During the impeachment trial of President Andrew Johnson, one of the senators boarded with the Ream family in Washington, District of Columbia. He happened to be Senator Edmund G. Ross who cast the decisive vote against the removal of the president. This was during the time that Vinnie was working on the statue of Abraham Lincoln and many senators and congressmen took a great interest in watching her work. It was said that a number of them sought to get her to try to influence her father's friend.  In Dixon's book the incident was thus described:
She was almost thrown out of Washington with her unfinished statue, having been accused of influencing the Senator's vote. It was through the help of powerful New York based sculptors that she remained.  After completing the plaster model of the statue, she was sent to Paris, Munich, Florence, and Rome to create the marble statue. She studied with Léon Bonnat and produced busts of Gustave Doré, Père Hyacynthe, Franz Liszt, and Giacomo Antonelli. She also met George Brandes.  While she was in Rome, rumors swirled that Italian workmen actually produced the sculpture and she claimed credit. 

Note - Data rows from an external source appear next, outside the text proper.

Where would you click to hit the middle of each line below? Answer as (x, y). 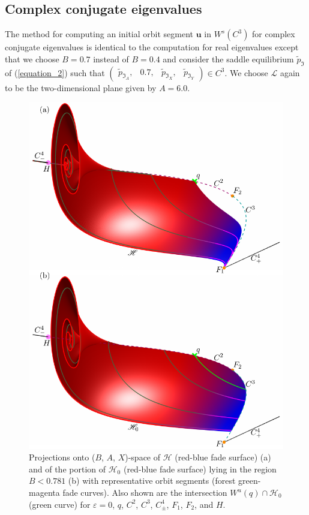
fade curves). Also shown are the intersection (145, 492)
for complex (274, 34)
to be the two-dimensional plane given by (81, 87)
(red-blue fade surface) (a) (223, 457)
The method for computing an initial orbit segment (99, 34)
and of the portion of (67, 469)
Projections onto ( (62, 457)
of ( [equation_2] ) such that (55, 72)
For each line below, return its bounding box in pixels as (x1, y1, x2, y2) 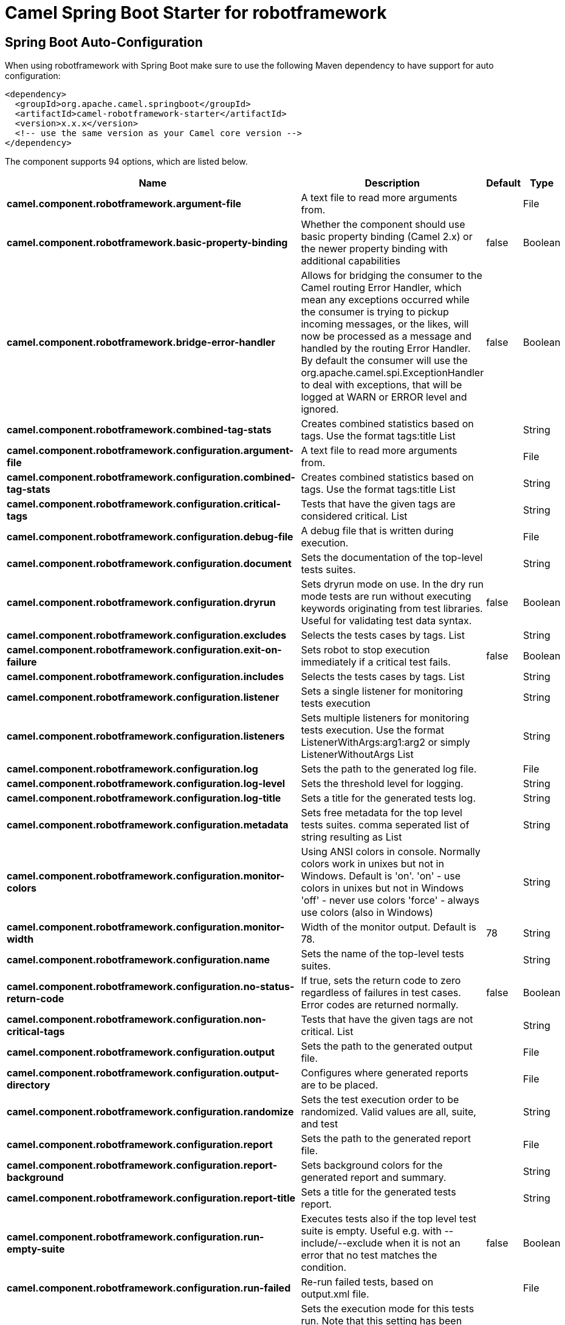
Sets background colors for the (301, 1159, 443, 1172)
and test (301, 1118, 338, 1131)
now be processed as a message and (301, 330, 471, 343)
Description (365, 177, 420, 190)
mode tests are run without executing (301, 590, 471, 603)
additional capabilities (301, 255, 400, 267)
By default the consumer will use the (301, 354, 468, 367)
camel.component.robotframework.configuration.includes (7, 670, 284, 683)

Once the statue was completed, she returned to Washington and it was unveiled on 25 January 1871.  That same year she exhibited at the American Institute Fair. Later she opened a studio in New York City before returning to Washington an opening a studio there.  In 1875 George Armstrong Custer sat for a bust. In 1876 she exhibited at the Centennial Exposition. In 1877 she produced a model for a statue of Robert E. Lee in Richmond, Virginia.  She won a competition to create a sculpture of Admiral David G. Farragut. It was unveiled at Farragut Square in Washington, DC in 1881.  She also exhibited at the 1893 World's Columbian Exposition in Chicago, Illinois. Vinnie designed the first free-standing statue of a Native American, Sequoyah, to be placed in Statuary Hall at the Capitol.  She died 20 November 1914 in Washington, DC and is buried with her husband at Arlington National Cemetery.

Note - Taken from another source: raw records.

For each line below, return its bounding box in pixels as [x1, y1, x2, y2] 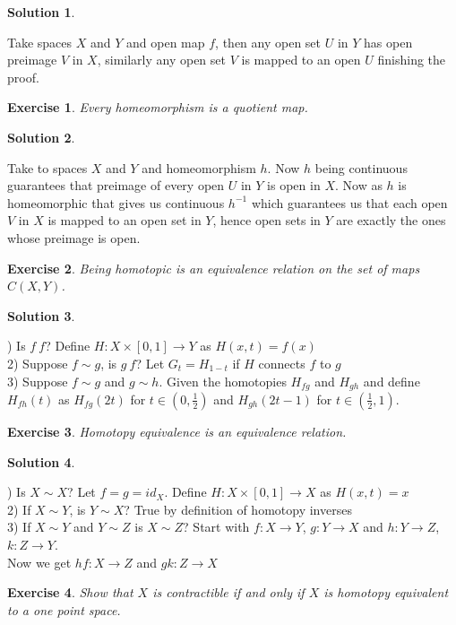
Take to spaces [7, 158, 88, 177]
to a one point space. [7, 600, 121, 619]
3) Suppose [7, 371, 68, 390]
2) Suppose [7, 353, 68, 372]
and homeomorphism [142, 158, 256, 177]
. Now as [334, 176, 383, 195]
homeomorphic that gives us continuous [7, 193, 225, 212]
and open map [126, 32, 205, 51]
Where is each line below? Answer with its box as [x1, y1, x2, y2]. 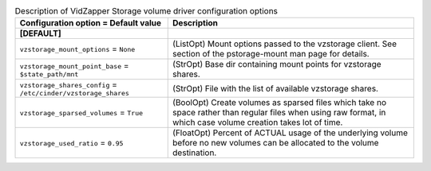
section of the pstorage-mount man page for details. [172, 49, 370, 60]
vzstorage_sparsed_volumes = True [19, 107, 144, 119]
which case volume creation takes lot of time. [172, 117, 343, 128]
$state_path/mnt [19, 70, 79, 79]
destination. [172, 147, 217, 158]
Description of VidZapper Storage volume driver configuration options [14, 6, 279, 17]
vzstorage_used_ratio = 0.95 [19, 138, 124, 149]
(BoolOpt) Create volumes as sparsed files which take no [172, 97, 387, 108]

Vinnie married Richard L. Hoxie 28 May 1878.  He was a career officer in the U.S. Army. They had a son, Richard Ream Hoxie. At the 1900 U.S. Census they were living in Washington, DC. Richard L. Hoxie was recorded as age 53, and Vinnie R. Hoxie was recorded as age 52. Their son Richard R. Hoxie was 16, born in June 1884 in the District of Columbia. During her marriage she did not work because her husband did not think it proper for his wife to earn money.   Around 1904 or 1905 Vinnie suffered a severe illness and he decided that he should promise that she could resume her career if she recovered.